Uncertainty or simplified, lack of certainty, is a manifestation of some deficient, imperfect or unknown information. The knowledge is limited and it is not possible to properly explain the current state, predict future and possible outcomes.

Measuring Uncertainty

One way to capture uncertainty in a random variable is to characterize the number of bits required to represent it. In that context, various measures of how compressible a random variable is presented:
• The minimum average length of a one to one map that can be used to represent random variables. The average length is the number of bits in the sequence.
• The minimum number of bits required to store almost all the sequences so it can be written as the minimum cardinality of a set A.
• The minimum number of bits that you need to store all the sequences in set A.
And the number of bits to which a sequence can be compressed is related to the entropy, so the fundamental limit for measuring uncertainty is called the entropy of a random variable.

Limits of Compression

Data compression is the process of encoding information using fewer bits than the original.
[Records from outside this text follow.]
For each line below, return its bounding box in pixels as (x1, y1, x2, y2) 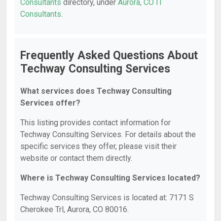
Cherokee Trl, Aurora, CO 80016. (20, 205, 129, 214)
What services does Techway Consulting (20, 86, 172, 96)
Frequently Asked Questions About (20, 49, 198, 62)
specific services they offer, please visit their (20, 142, 177, 151)
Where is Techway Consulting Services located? (20, 173, 200, 183)
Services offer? (20, 98, 80, 108)
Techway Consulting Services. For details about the (20, 130, 196, 139)
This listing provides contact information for (20, 118, 171, 127)
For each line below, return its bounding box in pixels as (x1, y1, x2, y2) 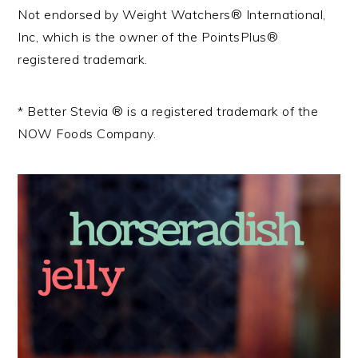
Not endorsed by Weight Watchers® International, (18, 6, 326, 22)
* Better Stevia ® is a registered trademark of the (18, 102, 319, 119)
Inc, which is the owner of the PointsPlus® (18, 28, 279, 45)
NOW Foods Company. (18, 125, 157, 141)
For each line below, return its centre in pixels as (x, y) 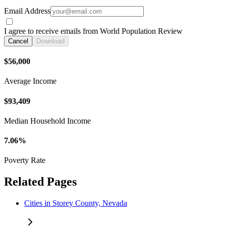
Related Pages (40, 182)
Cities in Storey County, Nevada (76, 203)
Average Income (30, 81)
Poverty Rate (25, 160)
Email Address (27, 11)
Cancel (18, 41)
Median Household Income (47, 121)
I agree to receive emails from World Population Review (93, 31)
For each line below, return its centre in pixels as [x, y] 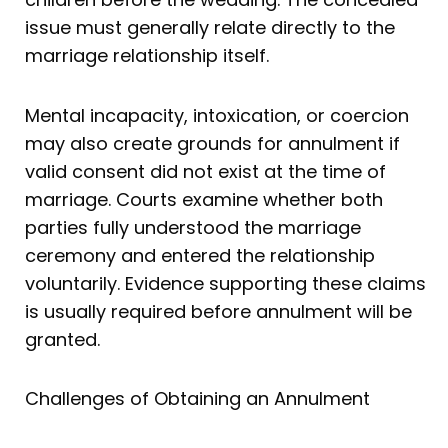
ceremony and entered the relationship [200, 255]
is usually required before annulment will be [218, 311]
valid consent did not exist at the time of [205, 171]
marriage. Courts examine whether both [204, 199]
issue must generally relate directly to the [210, 28]
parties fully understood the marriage [193, 227]
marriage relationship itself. [147, 56]
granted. [62, 339]

It can be either lossy or lossless. Lossless compression means no information is lost during the compression process. Lossy compression reduces bits by removing unnecessary or less important information. The limits of compression are dictated by the randomness of the source.

Shannon Entropy

Entropy is the average number of bits required to represent or transmit an event drawn from the probability distribution for the random variable. Shannon entropy is a measure of uncertainty associated with random variables.

Random Hashing

Random hashing simply means picking the hash function randomly from a set of possible hash functions. The collision of a hash function is a pair of different inputs which give the same output. Weak collision resistance is bound to a particular input, whereas strong collision resistance applies to any two arbitrary inputs.